┌──

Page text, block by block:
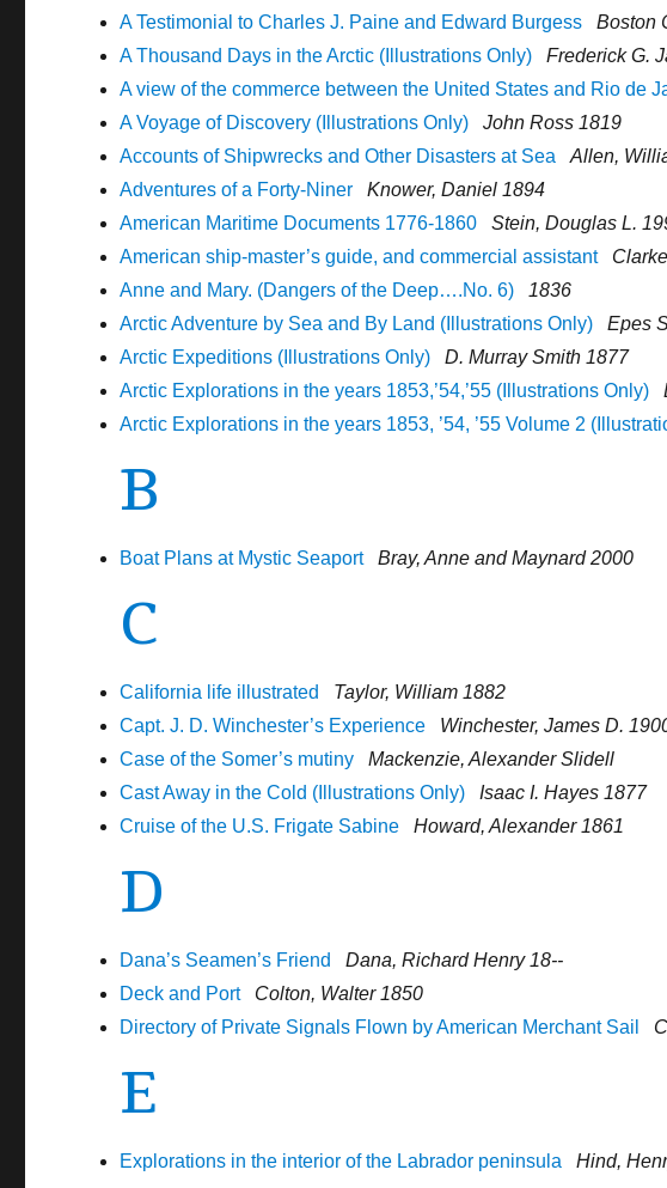
A Testimonial to Charles J. Paine and Edward Burgess
Boston
A Thousand Days in the Arctic (Illustrations Only)
Frederick G.
A view of the commerce between the United States and Rio de
A Voyage of Discovery (Illustrations Only)
John Ross 1819
Accounts of Shipwrecks and Other Disasters at Sea
Allen,
Adventures of a Forty-Niner
Knower, Daniel 1894
American Maritime Documents 1776-1860
Stein, Douglas L.
American ship-master’s guide, and commercial assistant
Anne and Mary. (Dangers of the Deep….No. 6)
1836
Arctic Adventure by Sea and By Land (Illustrations Only)
Epes
Arctic Expeditions (Illustrations Only)
D. Murray Smith 1877
Arctic Explorations in the years 1853,’54,’55 (Illustrations Only)
Arctic Explorations in the years 1853, ’54, ’55 Volume 2
B
Boat Plans at Mystic Seaport Bray, Anne and Maynard 2000
C
California life illustrated
Taylor, William 1882
Capt. J. D. Winchester’s Experience
Winchester, James D.
Case of the Somer’s mutiny
Mackenzie, Alexander Slidell
Cast Away in the Cold (Illustrations Only)
Isaac I. Hayes 1877
Cruise of the U.S. Frigate Sabine
Howard, Alexander 1861
D
Dana’s Seamen’s Friend
Dana, Richard Henry 18--
Deck and Port
Colton, Walter 1850
Directory of Private Signals Flown by American Merchant Sail
E
Explorations in the interior of the Labrador peninsula Hind,
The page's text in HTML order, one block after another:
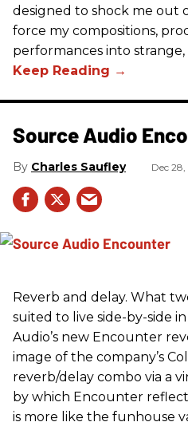
designed to shock me out
force my compositions,
performances into
Source Audio
Charles Saufley Dec
Reverb and delay. What
suited to live side-by-side
Audio’s new Encounter
image of the company’s
reverb/delay combo via a
by which Encounter
is more like the funhouse

└──

◆ **Task goal**
With the pictures excluded, retype the records above verbatim.

◆ **Answer to this task**
Page text, block by block:
A Testimonial to Charles J. Paine and Edward Burgess
Boston
A Thousand Days in the Arctic (Illustrations Only)
Frederick G.
A view of the commerce between the United States and Rio de
A Voyage of Discovery (Illustrations Only)
John Ross 1819
Accounts of Shipwrecks and Other Disasters at Sea
Allen,
Adventures of a Forty-Niner
Knower, Daniel 1894
American Maritime Documents 1776-1860
Stein, Douglas L.
American ship-master’s guide, and commercial assistant
Anne and Mary. (Dangers of the Deep….No. 6)
1836
Arctic Adventure by Sea and By Land (Illustrations Only)
Epes
Arctic Expeditions (Illustrations Only)
D. Murray Smith 1877
Arctic Explorations in the years 1853,’54,’55 (Illustrations Only)
Arctic Explorations in the years 1853, ’54, ’55 Volume 2
B
Boat Plans at Mystic Seaport Bray, Anne and Maynard 2000
C
California life illustrated
Taylor, William 1882
Capt. J. D. Winchester’s Experience
Winchester, James D.
Case of the Somer’s mutiny
Mackenzie, Alexander Slidell
Cast Away in the Cold (Illustrations Only)
Isaac I. Hayes 1877
Cruise of the U.S. Frigate Sabine
Howard, Alexander 1861
D
Dana’s Seamen’s Friend
Dana, Richard Henry 18--
Deck and Port
Colton, Walter 1850
Directory of Private Signals Flown by American Merchant Sail
E
Explorations in the interior of the Labrador peninsula Hind,
The page's text in HTML order, one block after another:
designed to shock me out
force my compositions,
performances into
Source Audio
Charles Saufley Dec
Reverb and delay. What
suited to live side-by-side
Audio’s new Encounter
image of the company’s
reverb/delay combo via a
by which Encounter
is more like the funhouse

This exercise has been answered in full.